В огромном зале было очень тихо. Потом кто-то не выдержал, разрыдался. Женщина из первого ряда подбежала к сцене, сорвала с шеи бриллиантовое колье, бросила Литвинову под ноги. За ней другая, третья срывали с себя кольца, браслеты. Сцену обступили люди. В президиум полетели чеки, один, другой, сотни. Задыхающийся человек крикнул, размахивая бумажкой: «Мой вклад!» Передал чек на пятнадцать тысяч долларов. Гора чеков росла. Девушки из почетной охраны передавали их в президиум. Гигантский Медисон-Сквер-гарден грохотал, плакал, кричал, неистовствовал.

Литвинов спокойно смотрел в зал, потом сказал:

– Господа, нужен второй фронт!

Литвинов приехал в Соединенные Штаты в необычайно трудное для Советского Союза время. Шел пятый месяц Великой Отечественной войны. Страна выдержала первый удар врага ценой тяжелых потерь в живой силе и технике.

На Западе многие были убеждены, что с СССР будет покончено в очень короткий срок. На следующий день после вторжения вермахта в Советский Союз военный министр Соединенных Штатов Стимсон представил Рузвельту доклад, в котором писал: «За последние тридцать часов я почти все время размышлял о германо-русской войне и о ее влиянии на нашу политику в ближайшее время. Чтобы прояснить свои собственные взгляды, я провел сегодняшний день в совещании с начальником штаба и с сотрудниками отдела военного планирования объединенного штаба. Я рад сообщить, что нашел значительное единодушие относительно основ политики, которую, по их мнению, нам следует проводить…
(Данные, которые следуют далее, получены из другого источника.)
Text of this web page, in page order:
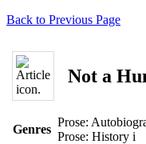
Back to Previous Page
Not a
Genres
Prose:
Prose: History i
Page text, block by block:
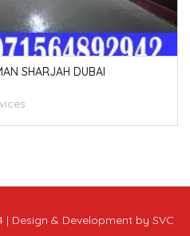
SHARJAH DUBAI
Design & Development by SVC
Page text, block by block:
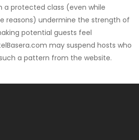
a protected class (even while
reasons) undermine the strength of
potential guests feel
may suspend hosts who
a pattern from the website.
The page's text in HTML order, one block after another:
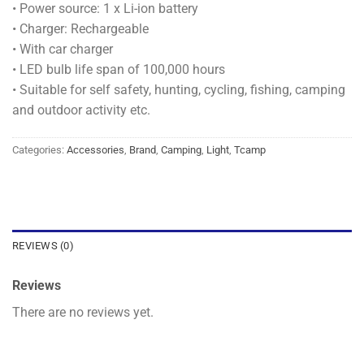
• Power source: 1 x Li-ion battery
• Charger: Rechargeable
• With car charger
• LED bulb life span of 100,000 hours
• Suitable for self safety, hunting, cycling, fishing, camping
and outdoor activity etc.
Categories: Accessories Brand Camping Light Tcamp
REVIEWS (0)
Reviews
There are no reviews yet.
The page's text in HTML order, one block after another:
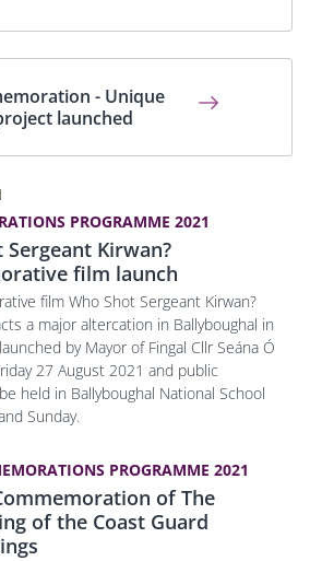
- Unique
launched
PROGRAMME 2021
Sergeant Kirwan?
film launch
film Who Shot Sergeant Kirwan?
a major altercation in Ballyboughal in
by Mayor of Fingal Cllr Seána Ó
27 August 2021 and public
held in Ballyboughal National School
Sunday.
PROGRAMME 2021
of The
of the Coast Guard
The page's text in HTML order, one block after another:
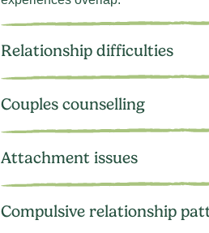
Relationship difficulties
Couples counselling
Attachment issues
Compulsive relationship
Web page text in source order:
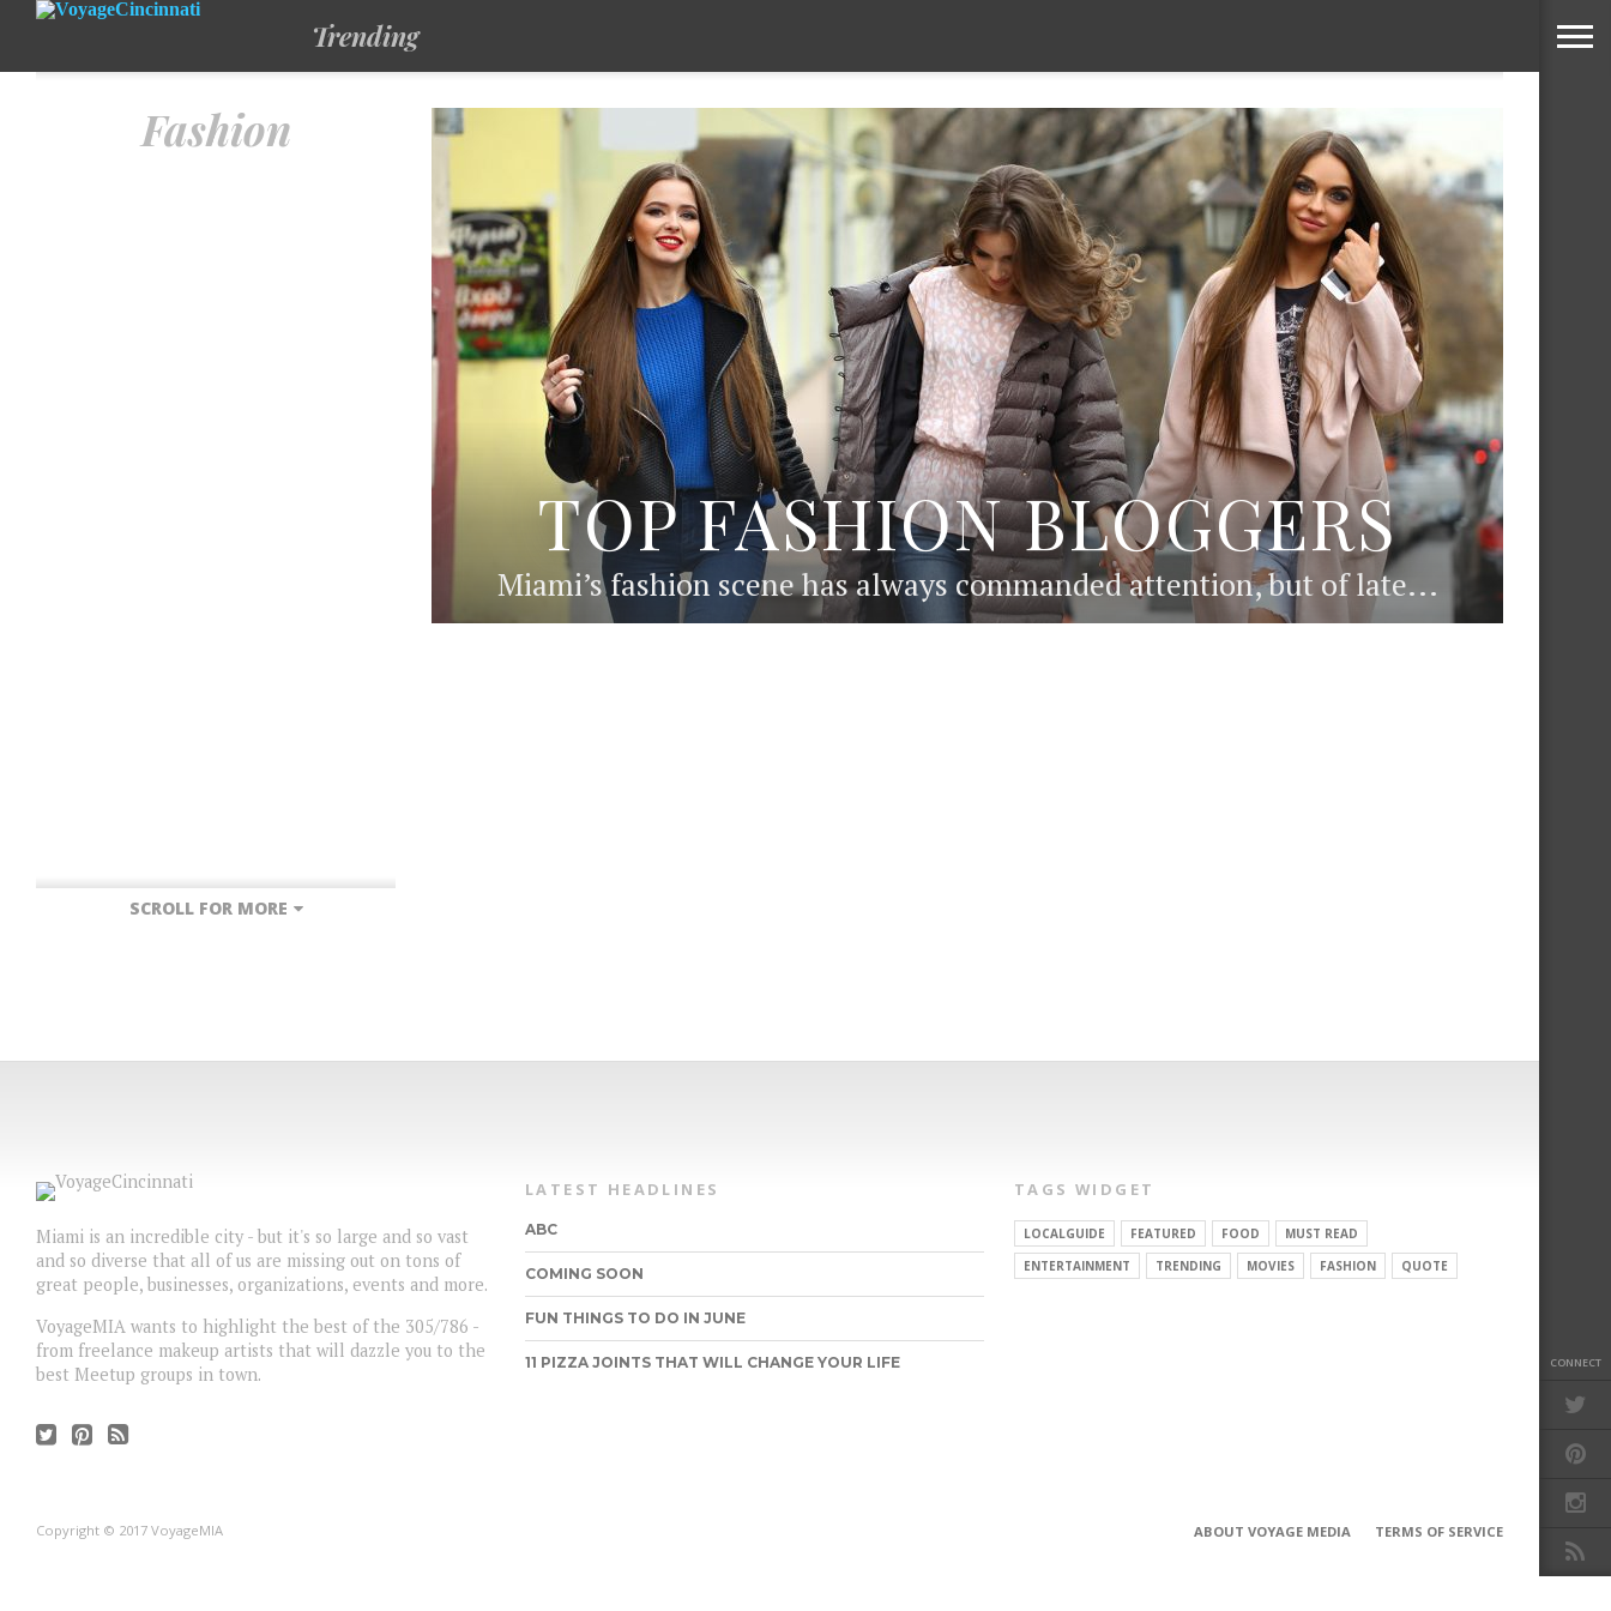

1. Германия будет основательно занята минимум месяц, а максимально, возможно, три месяца задачей разгрома России…»

Биограф Рузвельта Роберт Шервуд, приведший в своей книге докладную записку Стимсона, пишет, что изоляционисты ликовали. Они «получили возможность вовсю пропагандировать первоначальную установку нацистской партии, что Гитлер – единственный оплот против большевизма».

Через две недели Джозеф Дэвис, бывший посол США в Москве, констатировал, что «сопротивление русской армии более эффективно, чем все ожидали». Но эту точку зрения разделяли немногие. Оценка ситуации не очень-то изменилась и к концу 1941 года. В американских промышленных кругах многие были убеждены, что сопротивление Советского Союза будет сломлено, а поэтому нет никакого смысла посылать русским оружие. Оно все равно попадет к Гитлеру. Эта тема обсуждалась не только в среде военных специалистов, но и в политических салонах Вашингтона и Нью-Йорка, в правительственных сферах – в государственном департаменте и Белом доме, хотя лично Рузвельт и высказался за оказание помощи Советскому Союзу, но предпочитал придерживаться политики «поспешать медленно».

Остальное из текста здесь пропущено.